_WHAT THE EXERCISE ASKS:_ A faithful copy of all the entries is required, with no pictures in it.

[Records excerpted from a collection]
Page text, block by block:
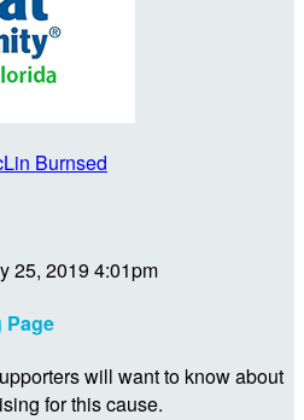
Burnsed
25, 2019 4:01pm
Page
will want to know about
for this cause.
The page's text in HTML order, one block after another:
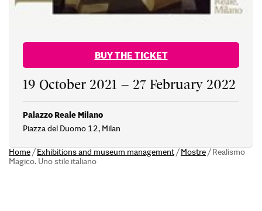
BUY THE TICKET
19 October 2021 – 27 February 2022
Palazzo Reale Milano
Piazza del Duomo 12, Milan
Home/Exhibitions and museum management/Mostre/Realismo
Magico. Uno stile italiano
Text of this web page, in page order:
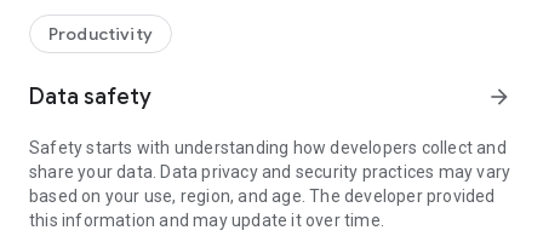
web browser or mobile).
TeamViewer applies the highest security standards to your
access to your device and establishing or ending sessions.
To establish a connection to your device, you need to do the
following:
1. Open the app on your screen. Connections can't be
established if the app is running in the background.
Productivity
Data safety arrow_forward
Safety starts with understanding how developers collect and
share your data. Data privacy and security practices may vary
based on your use, region, and age. The developer provided
this information and may update it over time.
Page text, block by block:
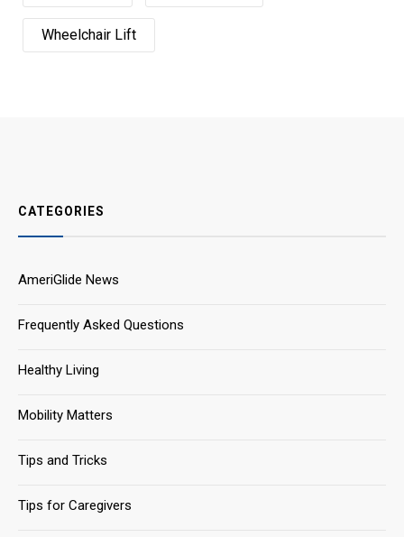
Wheelchair Lift
CATEGORIES
AmeriGlide News
Frequently Asked Questions
Healthy Living
Mobility Matters
Tips and Tricks
Tips for Caregivers
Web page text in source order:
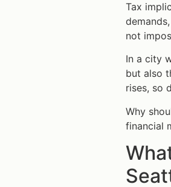
Tax
not
In a city
but also
rises, so
Why
financial
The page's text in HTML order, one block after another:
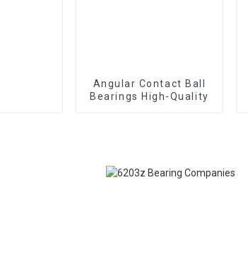
Angular Contact Ball
Bearings High-Quality
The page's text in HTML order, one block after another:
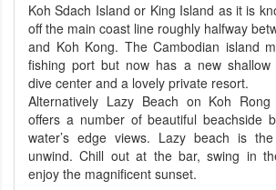
Koh Sdach Island or King Island as it is
off the main coast line roughly halfway
and Koh Kong. The Cambodian island
fishing port but now has a new shallow
dive center and a lovely private resort.
Alternatively Lazy Beach on Koh Rong
offers a number of beautiful beachside
water’s edge views. Lazy beach is
unwind. Chill out at the bar, swing in
enjoy the magnificent sunset.

_ANSWER SECTION:_
Page text, block by block:
Burnsed
25, 2019 4:01pm
Page
will want to know about
for this cause.
The page's text in HTML order, one block after another:
BUY THE TICKET
19 October 2021 – 27 February 2022
Palazzo Reale Milano
Piazza del Duomo 12, Milan
Home/Exhibitions and museum management/Mostre/Realismo
Magico. Uno stile italiano
Text of this web page, in page order:
web browser or mobile).
TeamViewer applies the highest security standards to your
access to your device and establishing or ending sessions.
To establish a connection to your device, you need to do the
following:
1. Open the app on your screen. Connections can't be
established if the app is running in the background.
Productivity
Data safety arrow_forward
Safety starts with understanding how developers collect and
share your data. Data privacy and security practices may vary
based on your use, region, and age. The developer provided
this information and may update it over time.
Page text, block by block:
Wheelchair Lift
CATEGORIES
AmeriGlide News
Frequently Asked Questions
Healthy Living
Mobility Matters
Tips and Tricks
Tips for Caregivers
Web page text in source order:
Tax
not
In a city
but also
rises, so
Why
financial
The page's text in HTML order, one block after another:
Angular Contact Ball
Bearings High-Quality
The page's text in HTML order, one block after another:
Koh Sdach Island or King Island as it is
off the main coast line roughly halfway
and Koh Kong. The Cambodian island
fishing port but now has a new shallow
dive center and a lovely private resort.
Alternatively Lazy Beach on Koh Rong
offers a number of beautiful beachside
water’s edge views. Lazy beach is
unwind. Chill out at the bar, swing in
enjoy the magnificent sunset.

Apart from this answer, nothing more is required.